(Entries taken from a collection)
== Segment start ==
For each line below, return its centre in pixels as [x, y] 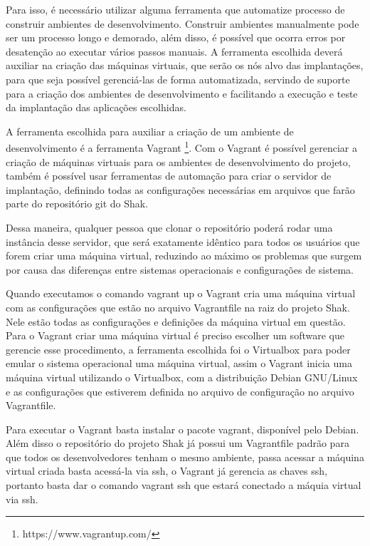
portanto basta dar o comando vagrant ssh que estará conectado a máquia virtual [184, 485]
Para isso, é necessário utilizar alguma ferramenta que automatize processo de [175, 9]
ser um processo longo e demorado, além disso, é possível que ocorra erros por [176, 37]
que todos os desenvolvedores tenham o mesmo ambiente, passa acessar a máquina [185, 457]
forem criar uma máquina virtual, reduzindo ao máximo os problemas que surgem [184, 256]
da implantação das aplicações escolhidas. [96, 107]
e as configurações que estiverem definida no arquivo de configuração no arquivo [180, 391]
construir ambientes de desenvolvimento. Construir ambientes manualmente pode [183, 23]
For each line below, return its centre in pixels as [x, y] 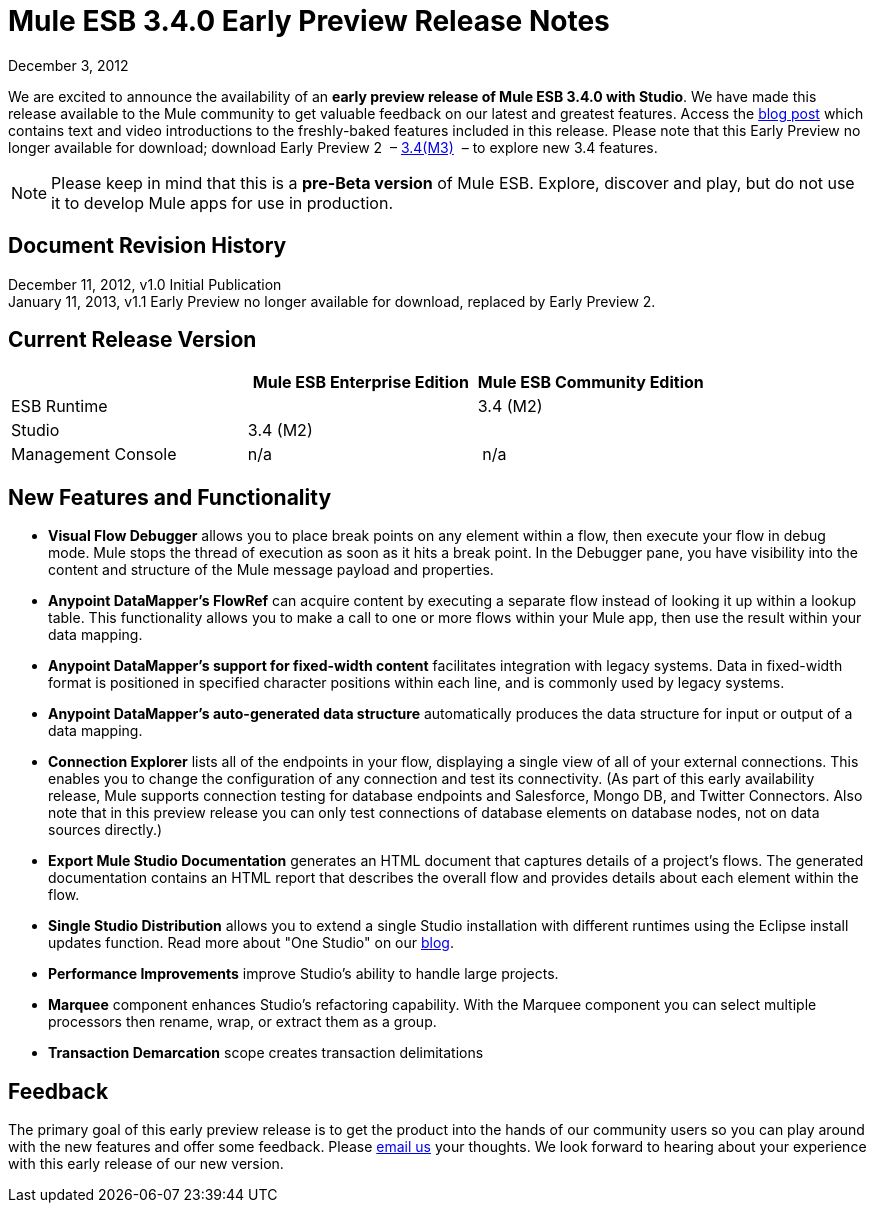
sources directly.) [105, 830]
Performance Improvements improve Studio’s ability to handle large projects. [303, 974]
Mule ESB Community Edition [590, 382]
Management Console [94, 454]
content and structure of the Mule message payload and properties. [271, 570]
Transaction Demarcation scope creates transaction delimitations [266, 1053]
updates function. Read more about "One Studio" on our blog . [251, 943]
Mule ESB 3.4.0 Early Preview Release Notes [309, 21]
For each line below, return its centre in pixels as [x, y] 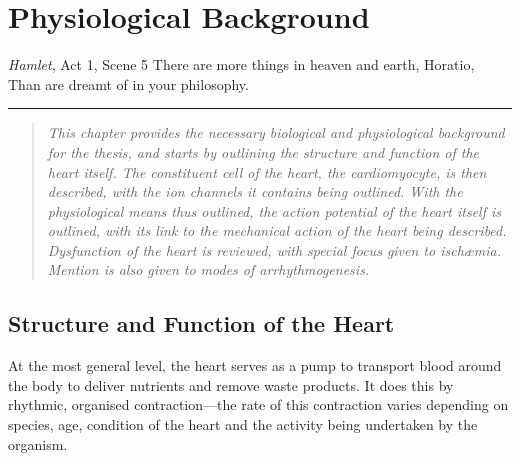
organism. [38, 443]
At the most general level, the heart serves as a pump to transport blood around [255, 365]
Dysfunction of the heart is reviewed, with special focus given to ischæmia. [274, 249]
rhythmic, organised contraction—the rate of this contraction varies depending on [258, 404]
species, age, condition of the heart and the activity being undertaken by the [243, 424]
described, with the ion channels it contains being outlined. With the [255, 191]
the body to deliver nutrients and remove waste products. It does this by [231, 384]
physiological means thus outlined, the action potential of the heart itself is [274, 210]
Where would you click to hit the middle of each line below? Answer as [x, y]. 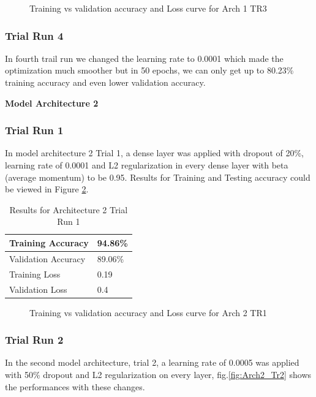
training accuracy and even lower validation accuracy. [105, 82]
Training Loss [35, 274]
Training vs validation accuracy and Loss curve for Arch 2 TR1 [148, 312]
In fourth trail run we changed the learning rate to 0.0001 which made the [144, 58]
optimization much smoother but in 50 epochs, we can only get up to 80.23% [149, 70]
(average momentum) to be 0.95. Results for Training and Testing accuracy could [158, 177]
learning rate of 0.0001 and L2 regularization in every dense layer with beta [147, 165]
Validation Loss [38, 289]
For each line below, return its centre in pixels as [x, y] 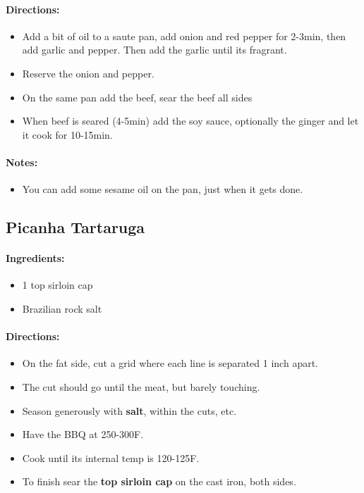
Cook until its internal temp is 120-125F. [111, 457]
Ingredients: [35, 258]
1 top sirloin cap [57, 285]
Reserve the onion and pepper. [88, 73]
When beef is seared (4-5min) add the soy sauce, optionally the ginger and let [190, 121]
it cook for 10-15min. [67, 134]
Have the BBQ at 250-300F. [83, 434]
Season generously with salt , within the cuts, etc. [129, 410]
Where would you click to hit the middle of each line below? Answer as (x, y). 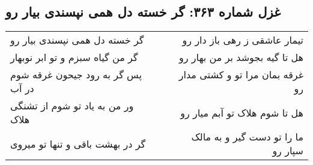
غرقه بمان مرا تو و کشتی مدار (241, 75)
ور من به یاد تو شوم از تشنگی (72, 106)
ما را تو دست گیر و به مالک (247, 137)
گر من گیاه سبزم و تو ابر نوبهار (74, 57)
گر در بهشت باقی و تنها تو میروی (78, 143)
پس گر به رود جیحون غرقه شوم (76, 75)
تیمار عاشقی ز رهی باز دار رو (243, 40)
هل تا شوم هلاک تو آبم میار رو (242, 112)
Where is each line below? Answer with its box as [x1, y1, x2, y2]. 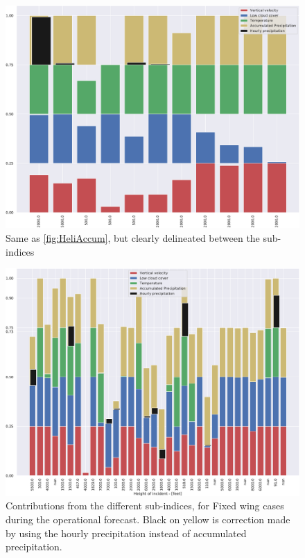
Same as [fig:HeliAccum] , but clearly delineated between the [6, 231, 260, 245]
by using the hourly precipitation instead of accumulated [6, 525, 247, 540]
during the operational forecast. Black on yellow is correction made [6, 511, 290, 526]
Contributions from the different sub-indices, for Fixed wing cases [6, 498, 284, 513]
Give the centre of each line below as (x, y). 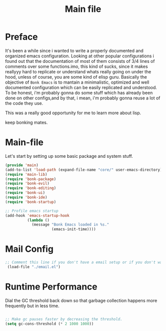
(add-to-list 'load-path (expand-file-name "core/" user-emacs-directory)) (85, 170)
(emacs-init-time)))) (74, 229)
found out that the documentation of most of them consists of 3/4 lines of (80, 61)
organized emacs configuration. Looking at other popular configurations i (80, 56)
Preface (21, 37)
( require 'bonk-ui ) (25, 193)
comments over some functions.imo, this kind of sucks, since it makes (77, 66)
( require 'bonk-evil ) (27, 184)
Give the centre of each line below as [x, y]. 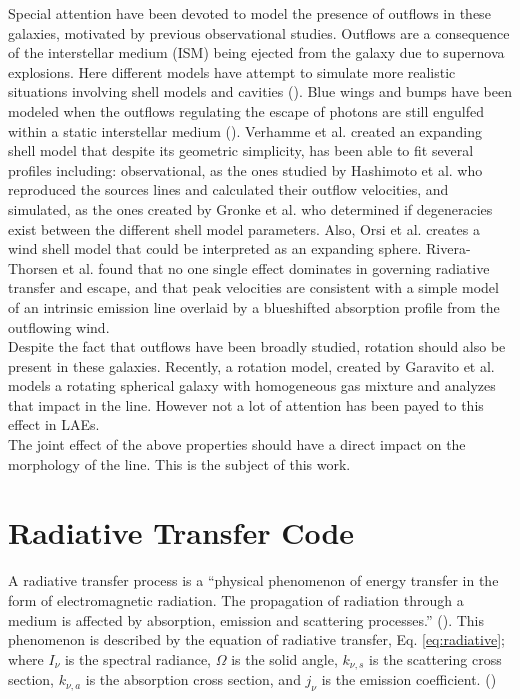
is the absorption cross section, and [193, 679]
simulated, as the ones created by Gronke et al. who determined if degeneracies [250, 208]
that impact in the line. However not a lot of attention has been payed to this [246, 404]
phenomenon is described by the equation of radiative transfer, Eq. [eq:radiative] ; [256, 639]
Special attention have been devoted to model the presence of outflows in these [249, 13]
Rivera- [448, 248]
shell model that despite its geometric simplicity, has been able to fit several [241, 150]
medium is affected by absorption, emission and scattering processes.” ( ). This [246, 619]
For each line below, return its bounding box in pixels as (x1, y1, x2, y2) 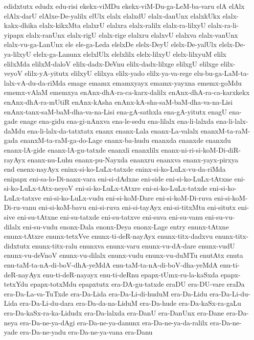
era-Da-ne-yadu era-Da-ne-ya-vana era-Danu (20, 327, 153, 337)
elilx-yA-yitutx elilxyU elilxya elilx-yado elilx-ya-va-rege (24, 68, 192, 78)
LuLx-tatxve (4, 192, 41, 203)
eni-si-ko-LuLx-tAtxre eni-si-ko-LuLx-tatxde (75, 183, 208, 193)
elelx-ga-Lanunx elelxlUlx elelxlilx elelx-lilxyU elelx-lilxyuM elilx (33, 48, 227, 59)
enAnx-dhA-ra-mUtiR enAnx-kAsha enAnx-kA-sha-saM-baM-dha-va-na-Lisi (4, 96, 233, 107)
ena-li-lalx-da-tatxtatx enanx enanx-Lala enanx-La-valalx (27, 125, 199, 136)
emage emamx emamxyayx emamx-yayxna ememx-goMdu (68, 77, 242, 88)
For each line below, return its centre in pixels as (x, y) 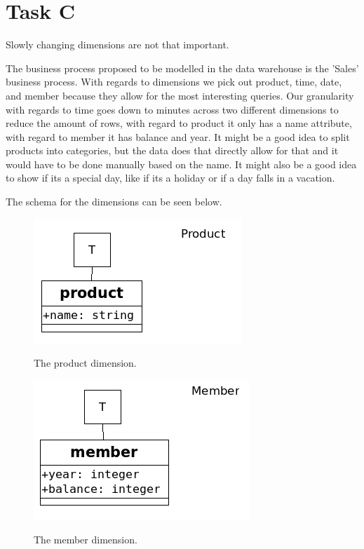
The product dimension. (85, 363)
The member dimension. (86, 540)
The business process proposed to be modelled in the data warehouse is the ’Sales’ (182, 68)
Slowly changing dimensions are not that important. (117, 45)
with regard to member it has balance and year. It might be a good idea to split (178, 136)
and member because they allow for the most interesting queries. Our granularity (180, 95)
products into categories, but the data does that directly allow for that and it (172, 150)
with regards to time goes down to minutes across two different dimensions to (172, 109)
== Segment end ==
§ **Exercise prompt**
Filter the entries above down to the lines that contain the word "Loss".

§ **Answer area**
Training Loss [35, 274]
Training vs validation accuracy and Loss curve for Arch 2 TR1 [148, 312]
Validation Loss [38, 289]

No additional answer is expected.